■ Brief
Go to the line with "As you may already" in the records below, then output it and each following line exactly, up to and including the line with "npm run build-db-win". Skip pictures and add nothing.

Items from a data source:
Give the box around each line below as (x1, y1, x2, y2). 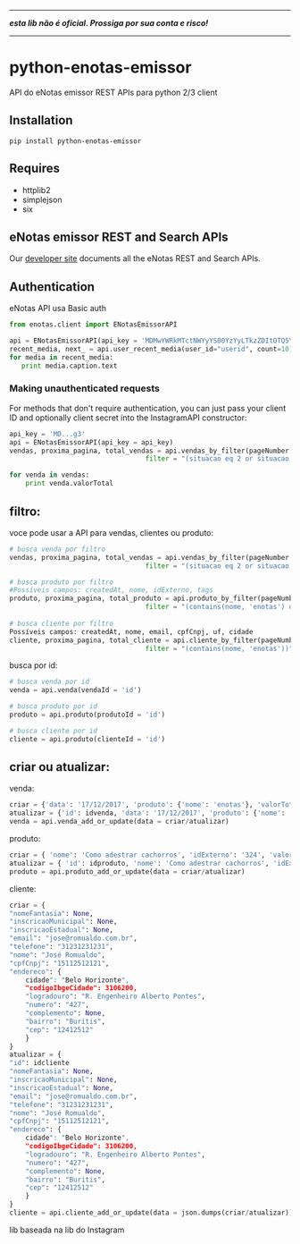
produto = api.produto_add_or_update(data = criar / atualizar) (9, 867, 246, 876)
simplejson (21, 194, 62, 205)
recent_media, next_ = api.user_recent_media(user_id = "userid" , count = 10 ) (9, 344, 294, 353)
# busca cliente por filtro (9, 619, 114, 628)
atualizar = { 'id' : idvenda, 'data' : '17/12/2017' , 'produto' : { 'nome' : (9, 808, 286, 818)
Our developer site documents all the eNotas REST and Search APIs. (9, 253, 261, 264)
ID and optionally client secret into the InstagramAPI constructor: (9, 412, 247, 423)
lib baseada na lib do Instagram (9, 1224, 125, 1235)
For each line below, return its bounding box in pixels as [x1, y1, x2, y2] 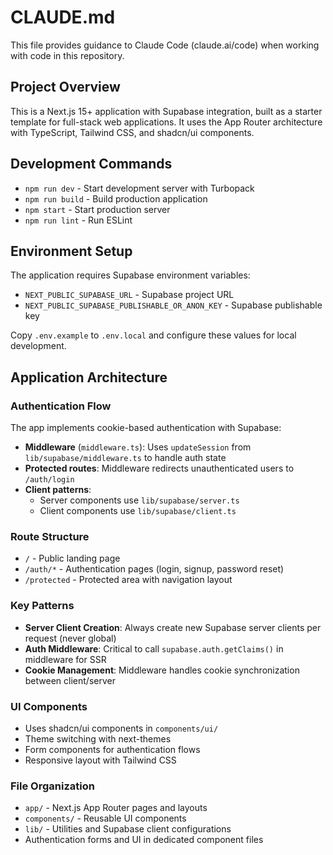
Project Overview [10, 79, 121, 96]
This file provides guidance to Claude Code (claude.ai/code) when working [10, 39, 320, 51]
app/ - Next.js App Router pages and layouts [24, 802, 208, 814]
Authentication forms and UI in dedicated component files [24, 834, 264, 846]
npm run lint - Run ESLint [24, 214, 133, 226]
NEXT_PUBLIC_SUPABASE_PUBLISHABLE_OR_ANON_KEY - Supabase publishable [24, 299, 323, 311]
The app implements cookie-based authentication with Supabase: [10, 422, 282, 434]
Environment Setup [10, 242, 133, 260]
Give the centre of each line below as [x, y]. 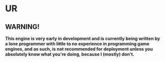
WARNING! [22, 27]
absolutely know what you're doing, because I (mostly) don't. [70, 54]
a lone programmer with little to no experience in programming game [77, 44]
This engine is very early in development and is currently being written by [82, 38]
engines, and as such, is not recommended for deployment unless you [79, 49]
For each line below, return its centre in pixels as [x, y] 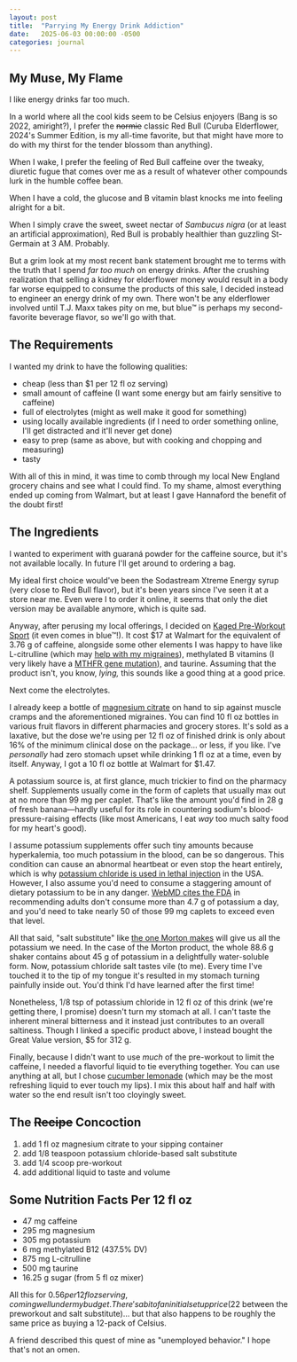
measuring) [43, 450]
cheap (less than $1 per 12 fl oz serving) [95, 383]
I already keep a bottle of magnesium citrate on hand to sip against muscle [145, 707]
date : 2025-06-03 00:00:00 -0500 [75, 34]
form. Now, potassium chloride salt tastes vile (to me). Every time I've [136, 966]
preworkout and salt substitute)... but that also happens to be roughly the [143, 1314]
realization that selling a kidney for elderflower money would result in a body [149, 279]
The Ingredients [54, 532]
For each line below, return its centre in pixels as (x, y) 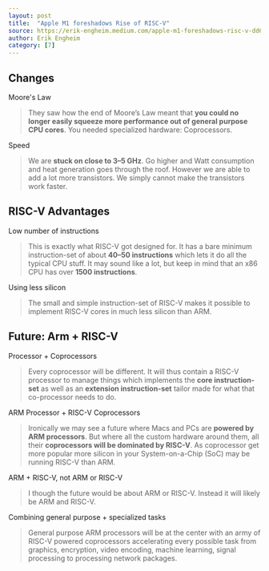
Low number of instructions (54, 231)
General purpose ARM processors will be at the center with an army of (144, 533)
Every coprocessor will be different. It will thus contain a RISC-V (133, 371)
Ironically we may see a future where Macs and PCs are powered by (141, 428)
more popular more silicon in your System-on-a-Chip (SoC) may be (139, 453)
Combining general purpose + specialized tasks (87, 517)
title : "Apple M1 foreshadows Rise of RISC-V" (89, 23)
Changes (31, 78)
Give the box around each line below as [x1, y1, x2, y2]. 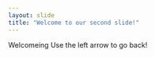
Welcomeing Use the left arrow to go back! [8, 40, 148, 49]
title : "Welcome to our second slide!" [8, 19, 140, 27]
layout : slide [8, 11, 55, 20]
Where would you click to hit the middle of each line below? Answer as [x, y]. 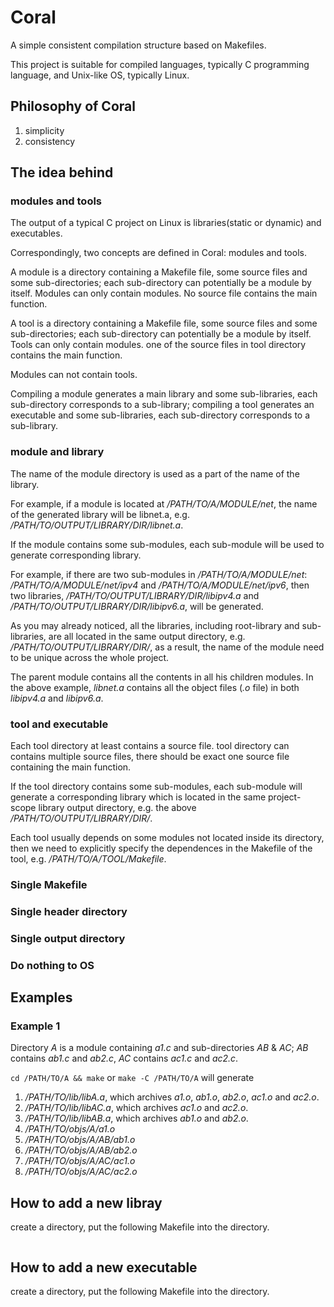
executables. [36, 233]
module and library [57, 452]
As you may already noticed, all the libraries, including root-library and [155, 625]
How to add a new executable [104, 1267]
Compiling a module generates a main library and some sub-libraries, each [164, 394]
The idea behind [62, 172]
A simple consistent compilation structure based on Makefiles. [138, 45]
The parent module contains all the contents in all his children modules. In [162, 677]
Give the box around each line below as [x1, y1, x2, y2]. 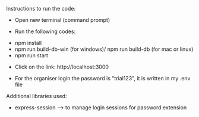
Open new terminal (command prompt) [14, 17, 110, 23]
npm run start [14, 52, 49, 58]
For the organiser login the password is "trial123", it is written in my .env [14, 75, 191, 82]
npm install [14, 40, 42, 46]
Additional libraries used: [6, 93, 67, 99]
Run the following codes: [14, 28, 76, 35]
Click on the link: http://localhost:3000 [14, 63, 109, 70]
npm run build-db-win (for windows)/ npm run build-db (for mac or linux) [14, 45, 194, 53]
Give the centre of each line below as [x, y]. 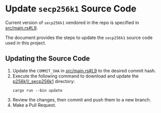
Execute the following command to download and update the [75, 76]
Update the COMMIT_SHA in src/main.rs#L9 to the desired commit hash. [84, 70]
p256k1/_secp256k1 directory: [44, 81]
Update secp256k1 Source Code [71, 9]
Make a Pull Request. [34, 105]
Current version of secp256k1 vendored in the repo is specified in [72, 22]
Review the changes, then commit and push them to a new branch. [82, 99]
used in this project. [26, 42]
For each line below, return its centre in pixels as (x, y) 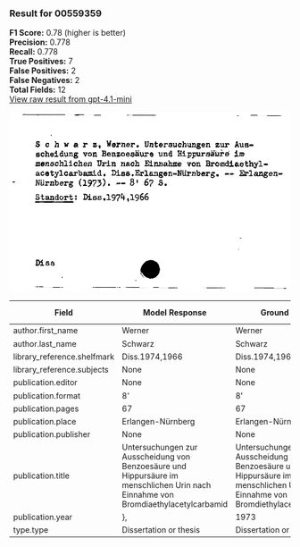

■ Output of the task
As you may already noticed, all the libraries, including root-library and [155, 625]
How to add a new executable [104, 1267]
Compiling a module generates a main library and some sub-libraries, each [164, 394]
The idea behind [62, 172]
A simple consistent compilation structure based on Makefiles. [138, 45]
The parent module contains all the contents in all his children modules. In [162, 677]
Give the box around each line below as [x1, y1, x2, y2]. 
Open new terminal (command prompt) [14, 17, 110, 23]
npm run start [14, 52, 49, 58]
For the organiser login the password is "trial123", it is written in my .env [14, 75, 191, 82]
npm install [14, 40, 42, 46]
Additional libraries used: [6, 93, 67, 99]
Run the following codes: [14, 28, 76, 35]
Click on the link: http://localhost:3000 [14, 63, 109, 70]
npm run build-db-win (for windows)/ npm run build-db (for mac or linux) [14, 45, 194, 53]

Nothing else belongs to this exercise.